For more than 20 years, the HOME Investment Partnerships Program has helped rural, suburban, and urban communities provide housing for some of their most vulnerable citizens. HOME is the largest federal block grant for state and local governments that can be used to create affordable housing for low-income populations, including seniors, families with children, people with disabilities, veterans, and the homeless.
In FY 2010, Congress allocated $1.8 billion to the HOME program. One year later, thanks to the Budget Control Act of 2011-also known as the "sequester"-Congress sharply reduced HOME's budget to $900 million. It hasn't gone up since.

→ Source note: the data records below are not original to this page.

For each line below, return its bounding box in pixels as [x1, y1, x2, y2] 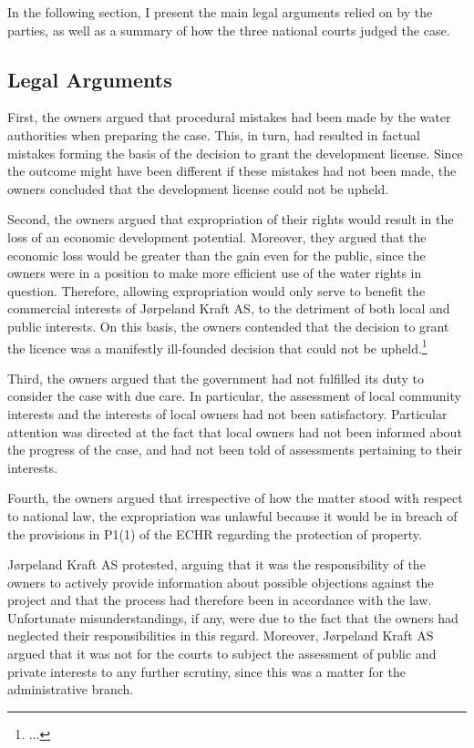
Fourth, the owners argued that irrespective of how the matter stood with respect [7, 488, 463, 507]
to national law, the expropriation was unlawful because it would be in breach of [7, 506, 458, 525]
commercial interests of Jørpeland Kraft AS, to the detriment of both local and [7, 299, 450, 318]
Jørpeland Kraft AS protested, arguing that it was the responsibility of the [7, 555, 426, 574]
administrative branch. [7, 680, 134, 699]
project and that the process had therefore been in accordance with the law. [7, 590, 432, 610]
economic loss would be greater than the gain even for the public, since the [7, 245, 426, 264]
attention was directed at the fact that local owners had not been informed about [7, 422, 462, 441]

The lack of quality affordable housing is one of this nation's most pressing economic problems. Despite this, the proposed FY 2016 House budget only provides $767 million for HOME-a 58 percent reduction from pre-sequester levels.
The Senate goes even further, proposing a mere $66 million for HOME-a 93 percent reduction from 2010. (HUD breaks down those cuts by state here.) Experts agree this would effectively kill the program.

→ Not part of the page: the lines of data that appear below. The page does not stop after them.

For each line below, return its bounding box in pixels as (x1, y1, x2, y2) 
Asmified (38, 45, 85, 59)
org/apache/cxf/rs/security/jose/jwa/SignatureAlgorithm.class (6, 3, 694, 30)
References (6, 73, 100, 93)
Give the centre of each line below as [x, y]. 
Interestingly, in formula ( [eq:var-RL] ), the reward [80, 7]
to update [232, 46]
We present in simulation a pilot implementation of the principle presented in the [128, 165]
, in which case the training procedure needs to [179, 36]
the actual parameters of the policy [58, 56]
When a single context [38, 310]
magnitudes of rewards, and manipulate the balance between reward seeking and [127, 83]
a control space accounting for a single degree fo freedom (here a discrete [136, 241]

On July 27, more than 1,500 organizations sent Congress a letter in support of HOME and urged legislators to lift sequester spending caps:
These constraints, and the severe HOME cut specifically, would have a drastic, negative impact on our nation's ability to provide decent, safe, and sanitary affordable housing for those most in need at a time when housing markets and the broader economy continue to struggle and the need for affordable housing continues to grow. Therefore, we call on you and your colleagues in Congress to lift these caps and restore HOME funding to no less than $1.06 billion, as requested by the Administration for Fiscal Year (FY) 2016.
According to Enterprise Community Partners, a real estate investment company that focuses on affordable housing and community development, HOME has helped to build and preserve more than one million affordable homes and has provided direct rental assistance to hundreds of thousands of families. The White House Office of Management and Budget says the proposed Senate cuts would lead to a loss of roughly 39,000 affordable housing units for low-income families.

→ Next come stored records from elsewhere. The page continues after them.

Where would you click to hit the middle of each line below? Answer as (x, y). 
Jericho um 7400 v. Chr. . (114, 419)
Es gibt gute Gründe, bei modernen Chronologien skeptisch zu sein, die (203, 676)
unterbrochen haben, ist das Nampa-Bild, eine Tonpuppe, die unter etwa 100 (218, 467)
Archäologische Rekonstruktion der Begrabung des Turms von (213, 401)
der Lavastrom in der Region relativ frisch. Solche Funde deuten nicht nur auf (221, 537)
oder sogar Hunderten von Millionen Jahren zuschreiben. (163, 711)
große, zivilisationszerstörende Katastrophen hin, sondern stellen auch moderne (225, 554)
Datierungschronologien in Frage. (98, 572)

HOME's flexible block grant dollars have also been used to help fill financing gaps within other federal housing programs like the Low Income Housing Tax Credit and the U.S. Department of Rural Housing. That means HOME cuts could negatively impact those initiatives too.
Moving forward with these cuts would be disastrous. According to the Joint Center for Housing Studies at Harvard, in 2013 only 26 percent of very-low-income households that were eligible for rental assistance received any assistance. And researchers say that nearly 2.2 million housing units could disappear from the nation's affordable stock over the next decade. We need greater federal investments, and fast.